- WHAT TO DO -
From the material below, please set down exactly the lines starting with the one with "Chiquita banaan To Go (111, 155)" and going on through the one with "For each line", without a single picture.

- RECORDS TO USE -
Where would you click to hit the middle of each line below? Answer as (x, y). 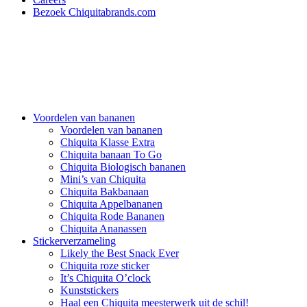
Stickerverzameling (74, 241)
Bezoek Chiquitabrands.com (94, 12)
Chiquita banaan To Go (111, 155)
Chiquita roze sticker (105, 266)
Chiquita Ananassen (103, 229)
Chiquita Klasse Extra (108, 142)
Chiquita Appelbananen (111, 204)
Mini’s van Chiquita (103, 179)
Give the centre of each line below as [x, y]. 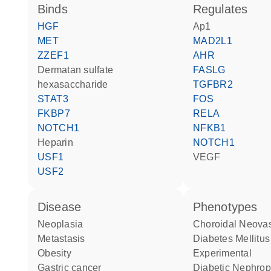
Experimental [222, 253]
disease [64, 207]
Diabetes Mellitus [197, 239]
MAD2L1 [217, 41]
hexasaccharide [73, 84]
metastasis [65, 239]
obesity [58, 253]
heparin [59, 142]
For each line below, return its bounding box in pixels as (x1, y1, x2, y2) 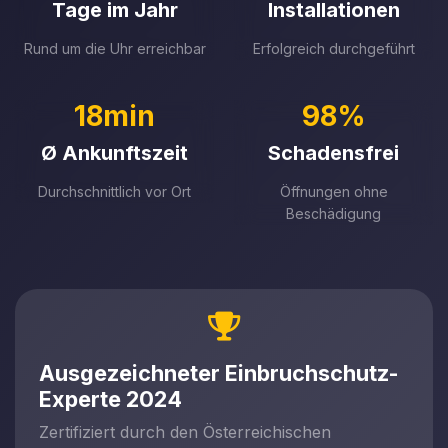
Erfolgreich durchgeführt (252, 40, 415, 57)
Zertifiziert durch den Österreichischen (39, 422, 331, 442)
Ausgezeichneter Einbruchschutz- (39, 360, 398, 386)
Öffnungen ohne (279, 183, 388, 200)
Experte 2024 (39, 386, 182, 412)
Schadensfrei (268, 141, 399, 165)
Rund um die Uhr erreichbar (23, 40, 206, 57)
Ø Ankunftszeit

- REPLY TO THE EXERCISE -
Chiquita banaan To Go (111, 155)
Chiquita roze sticker (105, 266)
Chiquita Ananassen (103, 229)
Chiquita Klasse Extra (108, 142)
Chiquita Appelbananen (111, 204)
Mini’s van Chiquita (103, 179)
Give the centre of each line below as [x, y]. 
Experimental [222, 253]
disease [64, 207]
Diabetes Mellitus [197, 239]
MAD2L1 [217, 41]
hexasaccharide [73, 84]
metastasis [65, 239]
obesity [58, 253]
heparin [59, 142]
For each line below, return its bounding box in pixels as (x1, y1, x2, y2) 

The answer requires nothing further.